REQUIREMENT: When you reach a picture, pass over it; otherwise repeat the listing word for word.

DATASET ENTRIES:
+++++

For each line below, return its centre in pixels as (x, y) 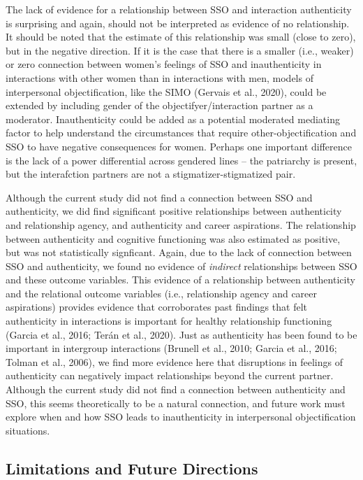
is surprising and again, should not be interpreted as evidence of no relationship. (178, 23)
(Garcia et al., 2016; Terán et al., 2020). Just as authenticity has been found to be (181, 334)
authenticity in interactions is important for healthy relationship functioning (169, 321)
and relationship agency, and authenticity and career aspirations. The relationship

+++++

ANSWER SPACE:
For each line below, return its centre in pixels as (x, y) 
is surprising and again, should not be interpreted as evidence of no relationship. (178, 23)
(Garcia et al., 2016; Terán et al., 2020). Just as authenticity has been found to be (181, 334)
authenticity in interactions is important for healthy relationship functioning (169, 321)
and relationship agency, and authenticity and career aspirations. The relationship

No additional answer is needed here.